▸ What needs to be done:
Sort through the data and copy the lines holding the word "poletov".

Extracted records:

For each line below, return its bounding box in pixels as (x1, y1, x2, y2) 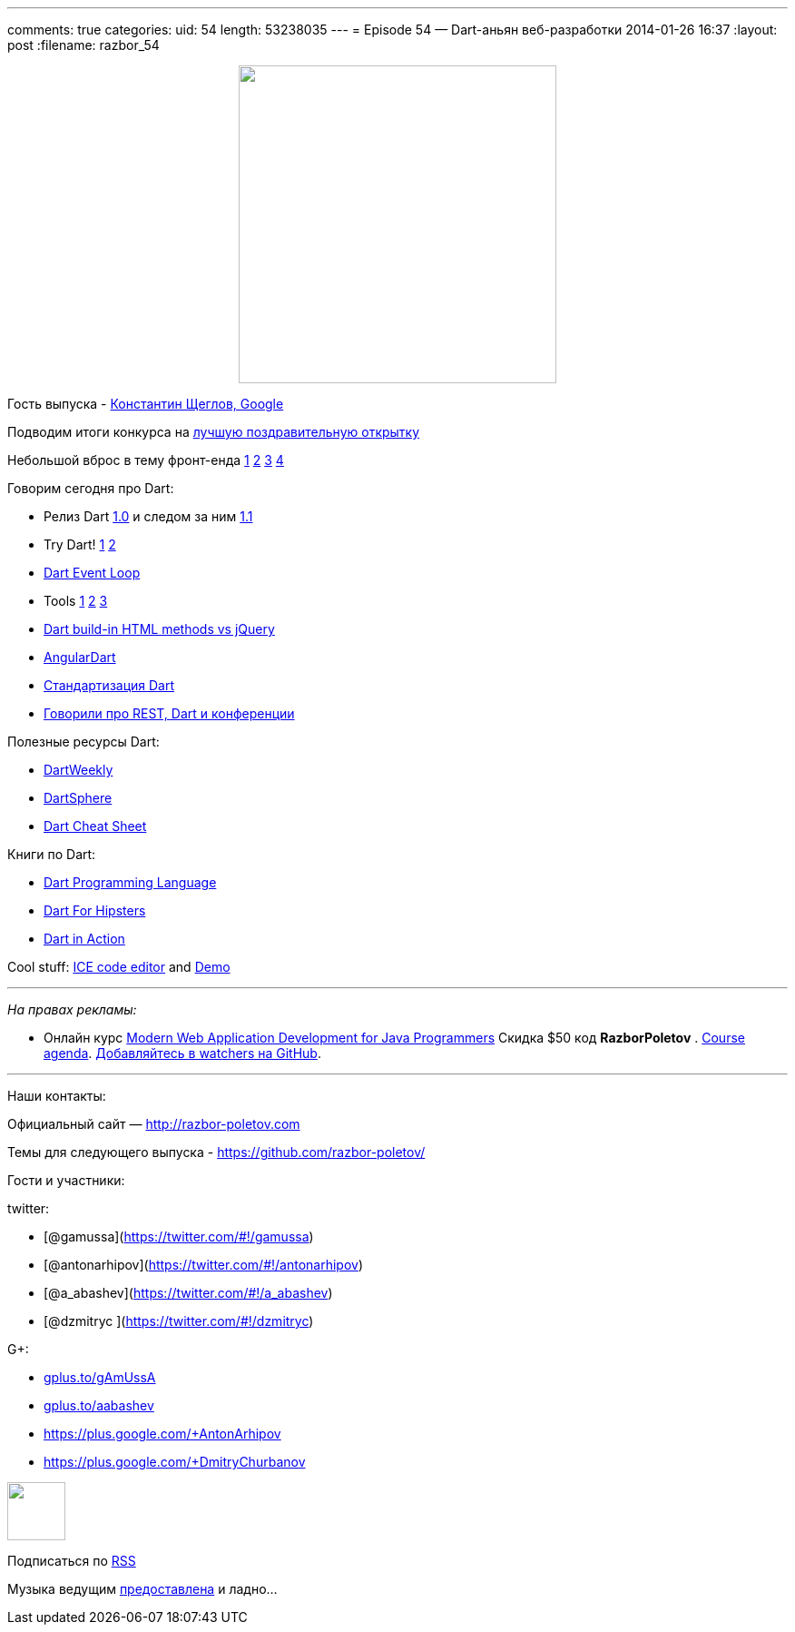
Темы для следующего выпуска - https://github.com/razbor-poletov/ (7, 1144, 426, 1160)
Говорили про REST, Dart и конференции (44, 706, 295, 721)
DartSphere (44, 790, 113, 806)
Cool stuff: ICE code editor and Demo (7, 959, 231, 974)
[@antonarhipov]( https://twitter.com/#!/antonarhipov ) (44, 1257, 364, 1272)
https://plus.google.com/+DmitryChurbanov (44, 1454, 306, 1469)
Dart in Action (44, 931, 125, 946)
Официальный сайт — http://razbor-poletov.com (7, 1116, 300, 1132)

▸ Result:
Темы для следующего выпуска - https://github.com/razbor-poletov/ (7, 1144, 426, 1160)
Официальный сайт — http://razbor-poletov.com (7, 1116, 300, 1132)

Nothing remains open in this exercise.